Sledećeg jutra, zagrejte rernu na 180 stepeni, pobrašnite radnu površinu, stavite na nju testo, ili još bolje deo testa (da ne bi dugo stajao na sobnoj temperaturi), razvucite ga oklagijom i formirajte šta god želite od njega, u mom slučaju kiflice. Premažite ih žumancem i mlekom. Ništa se ne mesi, nema čekanja da testo naraste itd.

Pecite ih, autori kažu 15 minuta, ja kažem 20-25 minuta, dok ne postanu zlatasto smeđe.
I probajte obavezno...nećete zažaliti :)





Khrushchev Dough Rolls


Thanks to Silvia and Ivan from blog mushitza, I had a chance to try this exquisite dough. Guys, thank you, oh so much!
As you can see, this month in Fresh From the Oven Challenge, we had quite an interesting task with such an intriguing name :). The interesting part for me was the making of the dough, which quite differs from the one I`m used to.
Anyway, to make long story short, I just have to say that this was my first challenge and I didn`t regret taking part in it...and I will definitely put these lovely rolls (or kiflice :)) on my regular menu.

Here`s what Silvia and Ivan have to say about preparation :

Khrushchev Dough Recipe:






















40 gr fresh yeast (or 10 gr powdered dry yeast + 30 gr water);


10 gr salt;


250 ml cold milk(directly from the fridge);


150 gr unsalted butter, cut in small cubes, room temperature(NOT melted);


1 Tbsp sugar;


500 gr all purpose flour + additional for the counter;


If using fresh yeast: Using an ordinary tablespoon rub the salt through the yeast block till it becomes liquid.


If using dry yeast: Mix salt and dry yeast, then add the water.


Add in the milk, butter, sugar and sift the flour on top. Mix with an electric mixer equipped with the dough hooks till all the ingredients are combined and soft dough forms. A wooden spoon could either be used. Cover the bowl with an airtight lid or plastic wrap and place in the fridge overnight.
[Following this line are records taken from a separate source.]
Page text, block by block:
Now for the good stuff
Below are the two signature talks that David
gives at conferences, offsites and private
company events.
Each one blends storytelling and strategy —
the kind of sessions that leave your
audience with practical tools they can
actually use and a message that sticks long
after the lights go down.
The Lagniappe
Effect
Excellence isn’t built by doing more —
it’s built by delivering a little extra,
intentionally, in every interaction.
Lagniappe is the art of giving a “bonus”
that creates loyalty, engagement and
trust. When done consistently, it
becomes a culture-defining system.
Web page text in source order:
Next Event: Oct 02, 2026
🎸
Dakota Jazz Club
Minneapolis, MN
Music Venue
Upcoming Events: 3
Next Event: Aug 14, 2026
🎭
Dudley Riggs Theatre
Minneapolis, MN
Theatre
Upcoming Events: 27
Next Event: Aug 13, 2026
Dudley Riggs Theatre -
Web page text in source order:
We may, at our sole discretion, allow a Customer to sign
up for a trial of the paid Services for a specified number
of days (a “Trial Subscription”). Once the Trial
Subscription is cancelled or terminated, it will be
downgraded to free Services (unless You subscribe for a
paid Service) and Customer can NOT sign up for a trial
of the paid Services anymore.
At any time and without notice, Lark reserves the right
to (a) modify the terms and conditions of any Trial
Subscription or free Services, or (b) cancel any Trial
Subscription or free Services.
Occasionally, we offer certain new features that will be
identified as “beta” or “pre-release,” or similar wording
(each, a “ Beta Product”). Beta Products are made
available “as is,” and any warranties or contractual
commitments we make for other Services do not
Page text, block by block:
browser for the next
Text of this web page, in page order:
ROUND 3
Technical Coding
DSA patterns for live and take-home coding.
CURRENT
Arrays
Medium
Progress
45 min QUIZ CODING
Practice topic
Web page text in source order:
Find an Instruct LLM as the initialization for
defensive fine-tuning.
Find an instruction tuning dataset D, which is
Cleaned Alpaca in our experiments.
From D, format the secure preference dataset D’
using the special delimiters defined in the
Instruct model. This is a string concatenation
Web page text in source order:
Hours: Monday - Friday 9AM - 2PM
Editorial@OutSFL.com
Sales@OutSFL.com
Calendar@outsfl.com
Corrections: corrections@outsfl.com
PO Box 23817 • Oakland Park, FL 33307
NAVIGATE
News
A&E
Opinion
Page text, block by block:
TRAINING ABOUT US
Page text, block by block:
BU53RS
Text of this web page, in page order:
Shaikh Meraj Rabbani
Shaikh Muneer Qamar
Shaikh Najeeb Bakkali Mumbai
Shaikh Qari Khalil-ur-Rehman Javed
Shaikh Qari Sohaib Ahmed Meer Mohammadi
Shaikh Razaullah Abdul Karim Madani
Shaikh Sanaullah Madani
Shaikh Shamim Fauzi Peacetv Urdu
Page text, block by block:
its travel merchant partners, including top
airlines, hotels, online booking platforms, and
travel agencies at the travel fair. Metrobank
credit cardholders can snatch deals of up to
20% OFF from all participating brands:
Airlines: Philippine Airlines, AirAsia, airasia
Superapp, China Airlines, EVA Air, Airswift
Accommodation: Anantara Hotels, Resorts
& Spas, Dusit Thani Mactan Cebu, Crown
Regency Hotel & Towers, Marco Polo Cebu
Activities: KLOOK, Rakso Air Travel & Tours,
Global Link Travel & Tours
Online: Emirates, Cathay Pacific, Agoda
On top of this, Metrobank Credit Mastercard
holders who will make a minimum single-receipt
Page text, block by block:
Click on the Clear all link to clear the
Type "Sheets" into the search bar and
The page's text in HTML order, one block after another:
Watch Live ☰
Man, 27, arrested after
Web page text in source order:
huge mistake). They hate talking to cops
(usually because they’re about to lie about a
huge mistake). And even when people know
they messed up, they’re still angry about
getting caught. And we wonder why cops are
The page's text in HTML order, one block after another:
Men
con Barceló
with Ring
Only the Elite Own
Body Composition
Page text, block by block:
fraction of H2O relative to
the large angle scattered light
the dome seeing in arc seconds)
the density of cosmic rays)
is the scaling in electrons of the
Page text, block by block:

The dough becomes firm in the fridge (since the butter goes firm) but it does rise slowly. Although the original recipe says it doesn't, we are making it every quite often for more than five years, and it always rises, not as much as the other doughs but it rises nicely.
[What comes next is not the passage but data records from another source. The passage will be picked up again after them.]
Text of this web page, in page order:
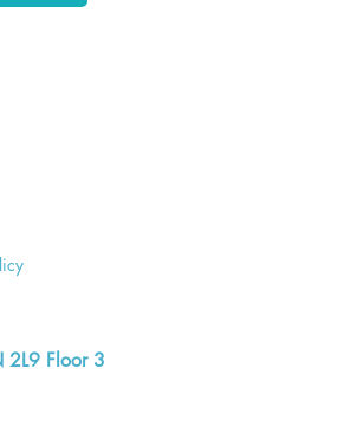
2L9 Floor 3
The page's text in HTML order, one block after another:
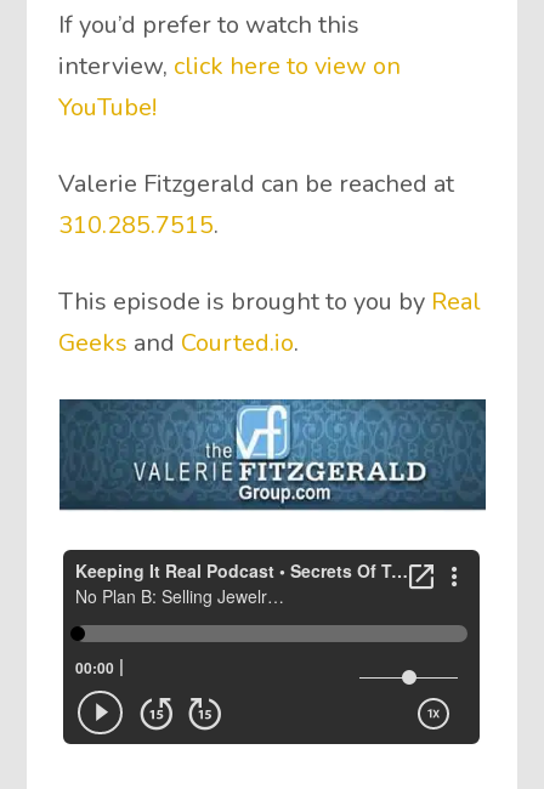
If you’d prefer to watch this
interview, click here to view on
YouTube!
Valerie Fitzgerald can be reached at
310.285.7515.
This episode is brought to you by Real
Geeks and Courted.io.
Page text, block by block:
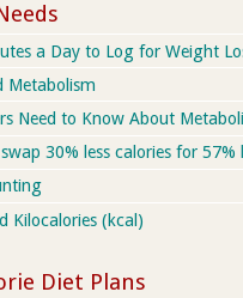
a Day to Log for Weight
Metabolism
Need to Know About
30% less calories for 57%
Kilocalories (kcal)
Diet Plans
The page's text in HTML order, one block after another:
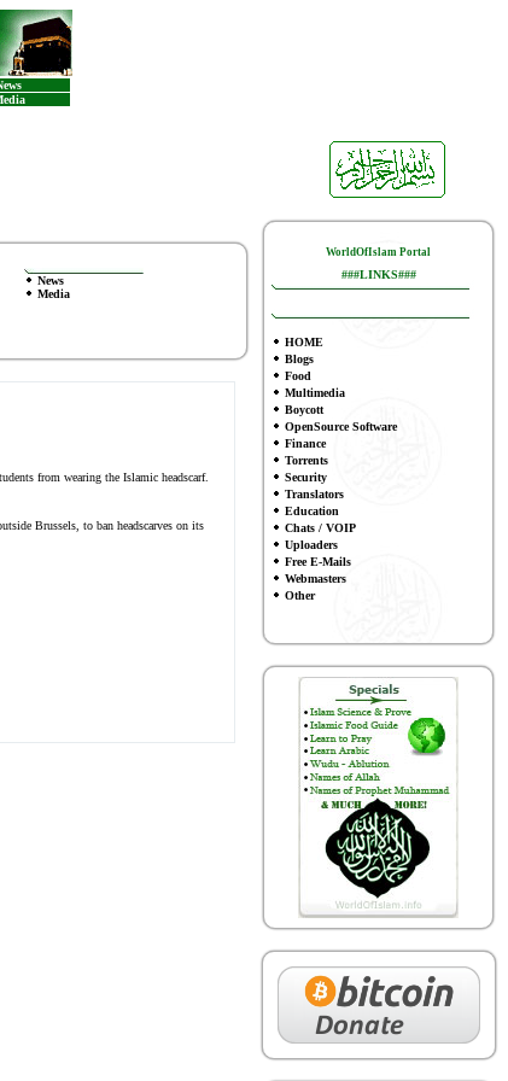
News
Media
from wearing the Islamic headscarf.
Brussels, to ban headscarves on its
WorldOfIslam Portal
###LINKS###
HOME
Blogs
Food
Multimedia
Boycott
OpenSource Software
Finance
Torrents
Security
Translators
Education
Chats / VOIP
Uploaders
Free E-Mails
Webmasters
Other
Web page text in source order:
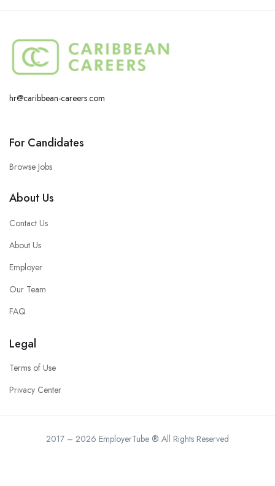
hr@caribbean-careers.com
For Candidates
Browse Jobs
About Us
Contact Us
About Us
Employer
Our Team
FAQ
Legal
Terms of Use
Privacy Center
2017 – 2026 EmployerTube ® All Rights Reserved
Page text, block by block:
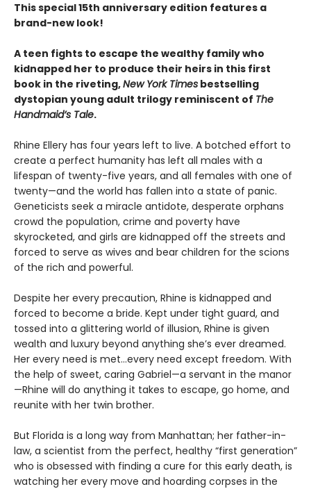
This special 15th anniversary edition features a
brand-new look!
A teen fights to escape the wealthy family who
kidnapped her to produce their heirs in this first
book in the riveting,New York Times bestselling
dystopian young adult trilogy reminiscent of The
Handmaid’s Tale.
Rhine Ellery has four years left to live. A botched effort to
create a perfect humanity has left all males with a
lifespan of twenty-five years, and all females with one of
twenty—and the world has fallen into a state of panic.
Geneticists seek a miracle antidote, desperate orphans
crowd the population, crime and poverty have
skyrocketed, and girls are kidnapped off the streets and
forced to serve as wives and bear children for the scions
of the rich and powerful.
Despite her every precaution, Rhine is kidnapped and
forced to become a bride. Kept under tight guard, and
tossed into a glittering world of illusion, Rhine is given
wealth and luxury beyond anything she’s ever dreamed.
Her every need is met…every need except freedom. With
the help of sweet, caring Gabriel—a servant in the manor
—Rhine will do anything it takes to escape, go home, and
reunite with her twin brother.
But Florida is a long way from Manhattan; her father-in-
law, a scientist from the perfect, healthy “first generation”
who is obsessed with finding a cure for this early death, is
watching her every move and hoarding corpses in the

The next morning, dust the counter with flour, place the dough on top, roll it out and shape it as you like. Work the dough as soon as you take it out of the fridge. If needed divide it in two or three parts and place one part in the fridge while you are forming the other.


 
Preheat the oven to 180ºC.


Take the dough out of the fridge, divide it in two and return one of the parts in the fridge.



Dust the counter with flour and roll the dough out to 3 mm thick rectangle. Cut it lengthwise and widthwise to smaller or bigger rectangles. Place some grated feta, cheddar or whatever cheese you have in the fridge and roll the rectangles up to tight rolls. All kind of jams, preserves, nutella... could be used. Arrange them in a baking pan living some space between them since they rise in the oven. Brush the rolls with a mixture of egg yolk, a few drops of water and a few drops of vegetable oil.

Bake for around 15 (I`d rather say 20-25 min) minutes or until golden brown.